Waves of nostalgia went over fans as the band blasted through old tracks such as “You Know How I Do,” “Bike Scene,” “You’re So Last Summer,” “Timberwolves at New Jersey,” and finally closing out their set with “Cute Without The ‘E’ (Cut From The Team).” Mixed in with old tracks, songs from all but the band’s album, New Again, were included in the setlist of seventeen songs. Nolan and Cooper’s former band Straylight Run’s song “Existentialism On Prom Night” was even performed, though by lead singer Adam Lazzara took over vocal duties rather than Nolan himself.

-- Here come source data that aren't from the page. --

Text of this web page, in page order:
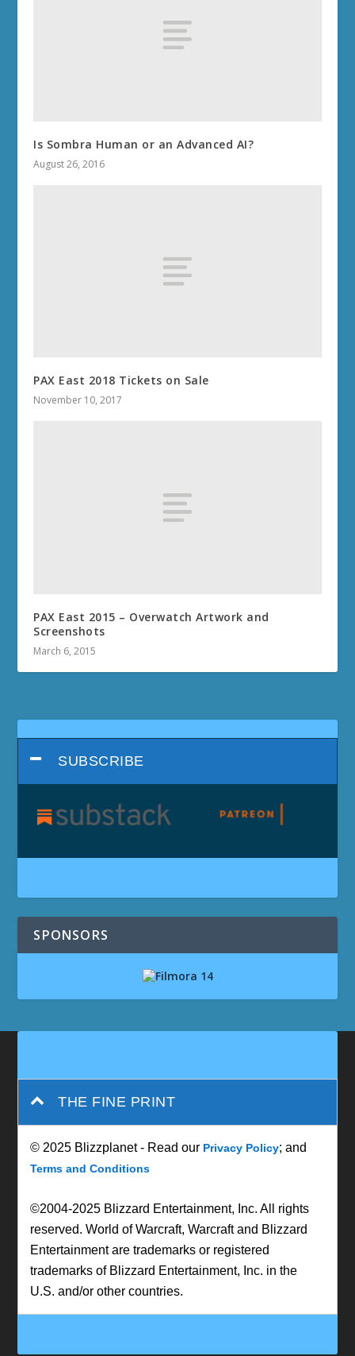
Is Sombra Human or an Advanced AI?
August 26, 2016
PAX East 2018 Tickets on Sale
November 10, 2017
PAX East 2015 – Overwatch Artwork and
Screenshots
March 6, 2015
SUBSCRIBE
SPONSORS
THE FINE PRINT
© 2025 Blizzplanet - Read our Privacy Policy; and
Terms and Conditions
©2004-2025 Blizzard Entertainment, Inc. All rights
reserved. World of Warcraft, Warcraft and Blizzard
Entertainment are trademarks or registered
trademarks of Blizzard Entertainment, Inc. in the
U.S. and/or other countries.

Taking Back Sunday - October 11, 2011
An impromptu jam session/cover of Earth Crisis which left Lazzara giggling gave way to three more songs before the band closed out their set. The fans wanted more, and almost all stuck around for an encore. They were treated with a song that, a few years ago, many would have never imagined seeing performed in their wildest dreams. Taking Back Sunday gave Des Moines one final ass-kicking in the form of “There’s No ‘I’ In Team.” Needless to say, everyone left the venue with nothing left to be desired, except for Taking Back Sunday to come back as soon as possible.
The reunion of the 2002 lineup seems to have breathed fresh air into a band that had slowly been losing steam. If anyone in attendance had doubts about the recently reformed Taking Back Sunday, they were certainly put to rest on October 11. Let’s hope that Taking Back Sunday stays this way for a long, long time.